I was reading this document :
http://math.kennesaw.edu/~plaval/math4490/rotgen.pdf


Here the author says that from this figure
http://i.stack.imgur.com/KBw9l.png


that we can express $v_{\perp}$ like this :
T (v_{\perp}) = \cos(\theta) v_{\perp} + \sin(\theta) w


I don't understand this part. Can anybody explain how T(v_{\perp}) is \cos(\theta) v_{\perp} + \sin(\theta) w?

The first term: \cos(\theta) v_{\perp} should be evident from the figure. The second term is a bit trickier to understand - the w vector has magnitude equal to v_{\perp}, but is at 90 degrees to it. So the magnitude of the ( \sin \theta) w term is equal to the magnitude of ( \sin \theta) v_{\perp}, but points in the w direction. The vector w in turn is defined by \hat r \times \bold v . Hope this helps.
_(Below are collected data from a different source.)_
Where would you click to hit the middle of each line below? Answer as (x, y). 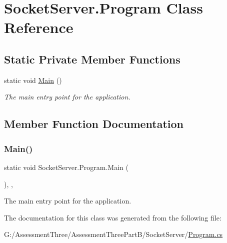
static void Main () (33, 80)
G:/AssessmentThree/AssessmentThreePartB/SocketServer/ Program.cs (113, 234)
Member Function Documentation (94, 124)
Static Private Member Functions (92, 59)
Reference (39, 27)
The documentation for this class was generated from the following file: (113, 217)
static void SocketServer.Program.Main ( (66, 167)
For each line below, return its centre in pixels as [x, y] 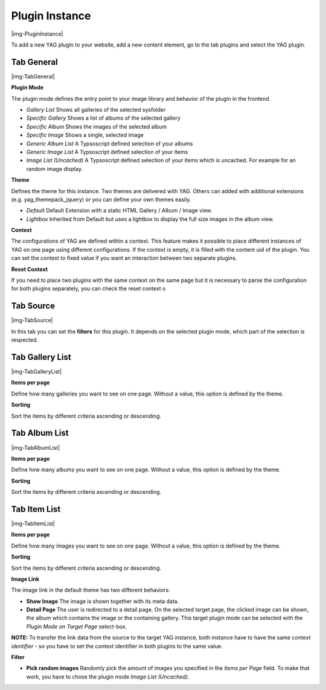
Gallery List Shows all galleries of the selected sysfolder [96, 110]
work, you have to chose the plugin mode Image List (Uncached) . [108, 677]
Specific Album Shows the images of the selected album [97, 126]
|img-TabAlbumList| [36, 447]
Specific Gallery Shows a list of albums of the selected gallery [104, 118]
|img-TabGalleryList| [37, 372]
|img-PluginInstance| [37, 34]
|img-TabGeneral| [33, 76]
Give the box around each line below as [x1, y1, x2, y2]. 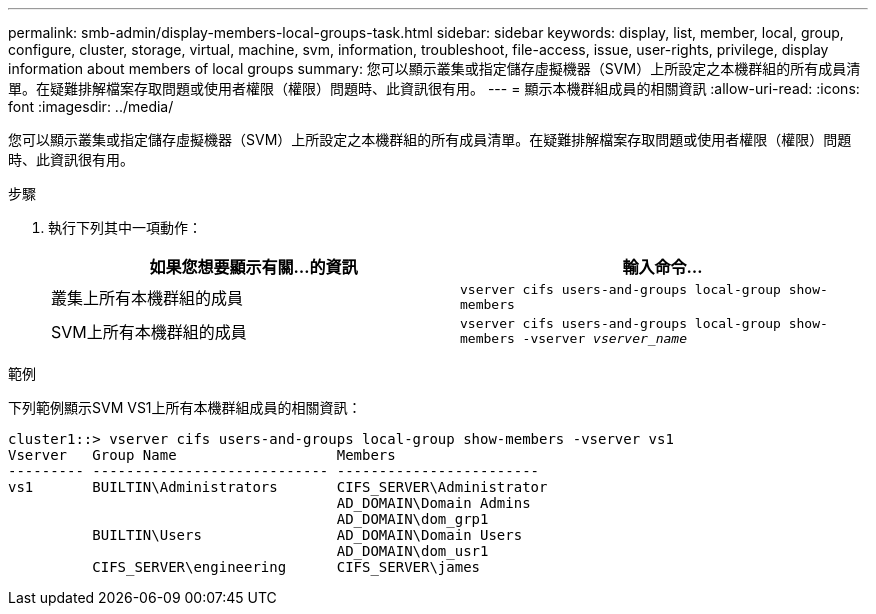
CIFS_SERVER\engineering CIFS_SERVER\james [92, 559, 481, 575]
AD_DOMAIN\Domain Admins [336, 495, 531, 511]
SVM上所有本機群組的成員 [51, 322, 247, 342]
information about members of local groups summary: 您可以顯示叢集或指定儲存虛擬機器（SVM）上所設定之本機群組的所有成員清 [8, 60, 861, 77]
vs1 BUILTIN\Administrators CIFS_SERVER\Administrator [8, 479, 548, 495]
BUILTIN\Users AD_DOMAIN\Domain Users [92, 527, 523, 543]
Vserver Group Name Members [8, 447, 396, 463]
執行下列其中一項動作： [48, 219, 202, 236]
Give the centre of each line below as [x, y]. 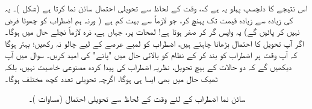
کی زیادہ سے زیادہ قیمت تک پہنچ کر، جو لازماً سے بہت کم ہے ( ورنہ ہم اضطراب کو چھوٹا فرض [149, 19]
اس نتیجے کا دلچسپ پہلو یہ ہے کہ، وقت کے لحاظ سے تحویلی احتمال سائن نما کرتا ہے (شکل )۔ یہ [156, 8]
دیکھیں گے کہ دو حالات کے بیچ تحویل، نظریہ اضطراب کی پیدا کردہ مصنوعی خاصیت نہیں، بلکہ [148, 66]
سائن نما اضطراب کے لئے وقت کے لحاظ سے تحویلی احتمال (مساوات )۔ [137, 99]
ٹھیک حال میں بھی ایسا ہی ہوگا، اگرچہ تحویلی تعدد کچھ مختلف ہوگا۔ [111, 78]
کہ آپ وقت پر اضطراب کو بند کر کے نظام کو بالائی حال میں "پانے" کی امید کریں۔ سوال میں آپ [151, 55]
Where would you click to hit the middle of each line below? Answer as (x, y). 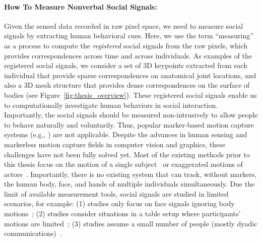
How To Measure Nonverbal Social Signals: (81, 6)
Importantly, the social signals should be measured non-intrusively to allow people (131, 115)
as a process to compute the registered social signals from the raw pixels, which (126, 45)
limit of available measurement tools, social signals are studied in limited (116, 193)
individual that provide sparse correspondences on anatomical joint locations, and (130, 75)
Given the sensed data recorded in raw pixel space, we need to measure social (124, 25)
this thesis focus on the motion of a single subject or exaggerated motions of (123, 164)
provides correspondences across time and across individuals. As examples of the (128, 55)
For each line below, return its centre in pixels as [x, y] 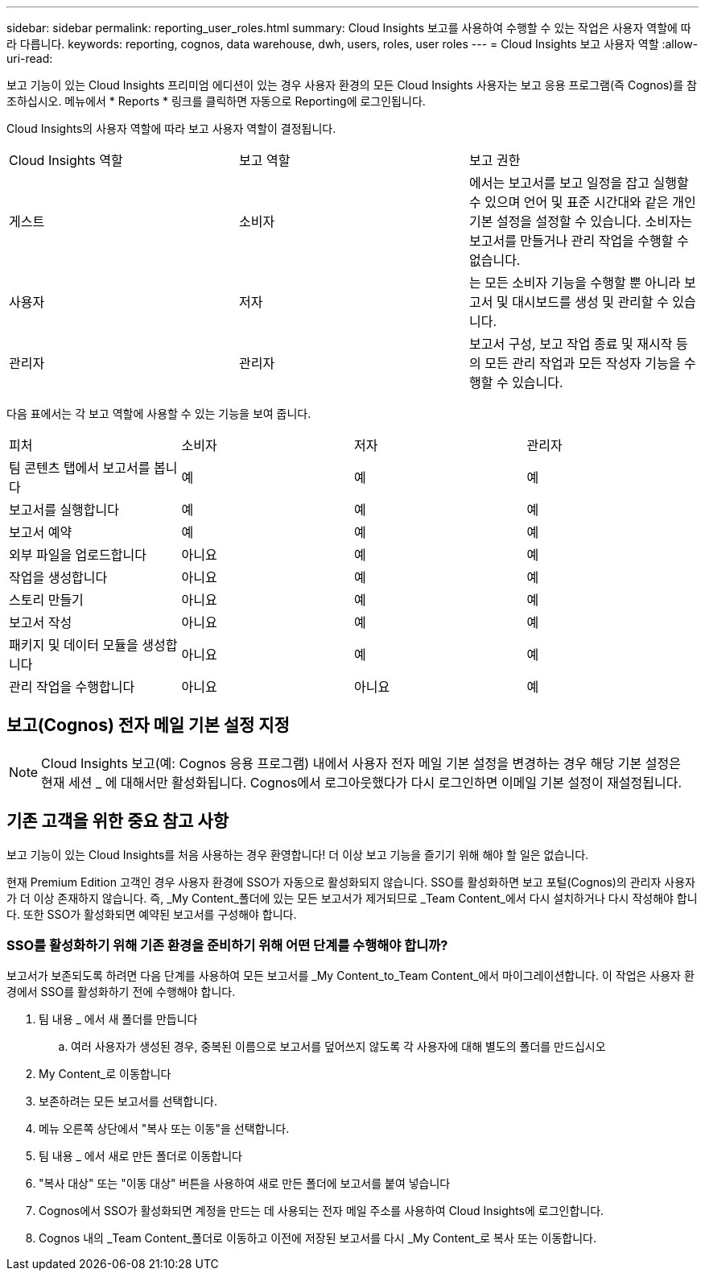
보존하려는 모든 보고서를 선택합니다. [128, 1101]
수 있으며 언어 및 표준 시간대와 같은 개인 [582, 202]
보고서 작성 [41, 622]
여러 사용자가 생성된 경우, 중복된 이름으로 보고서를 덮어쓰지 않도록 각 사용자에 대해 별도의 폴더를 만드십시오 [338, 1047]
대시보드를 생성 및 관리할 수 [590, 302]
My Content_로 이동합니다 [105, 1074]
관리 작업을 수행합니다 [72, 687]
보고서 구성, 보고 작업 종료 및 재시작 [571, 344]
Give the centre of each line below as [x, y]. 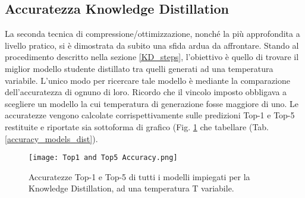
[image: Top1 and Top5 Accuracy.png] [103, 158]
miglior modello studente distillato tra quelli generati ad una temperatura [139, 68]
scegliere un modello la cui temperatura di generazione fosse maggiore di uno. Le [152, 103]
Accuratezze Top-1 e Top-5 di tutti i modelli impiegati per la [139, 176]
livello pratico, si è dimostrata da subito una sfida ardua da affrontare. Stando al [152, 45]
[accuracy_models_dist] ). [51, 138]
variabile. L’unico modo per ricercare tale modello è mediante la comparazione [147, 80]
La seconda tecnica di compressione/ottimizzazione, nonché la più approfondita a [152, 34]
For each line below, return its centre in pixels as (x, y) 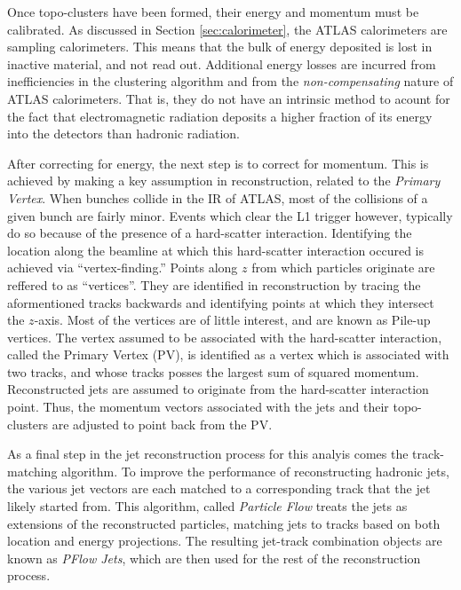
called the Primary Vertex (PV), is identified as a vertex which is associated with (228, 354)
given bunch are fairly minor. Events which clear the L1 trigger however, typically (230, 215)
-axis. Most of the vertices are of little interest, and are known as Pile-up (232, 320)
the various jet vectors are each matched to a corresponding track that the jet (219, 488)
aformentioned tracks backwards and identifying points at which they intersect (221, 302)
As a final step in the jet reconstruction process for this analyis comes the (208, 454)
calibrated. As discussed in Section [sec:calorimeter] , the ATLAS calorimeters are (227, 29)
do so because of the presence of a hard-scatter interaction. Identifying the (210, 233)

Hello, Thanks for the answer. I understood that part. But thing i did not understood is that how can we express v_{\perp} as addition of \cos(\theta) v_{\perp} + \sin(\theta) w , that is the addition of its 2 component \cos(\theta) v_{\perp} and \sin(\theta) w. Is it same as meaning of 2 vector addition like Vab = Va + Vb?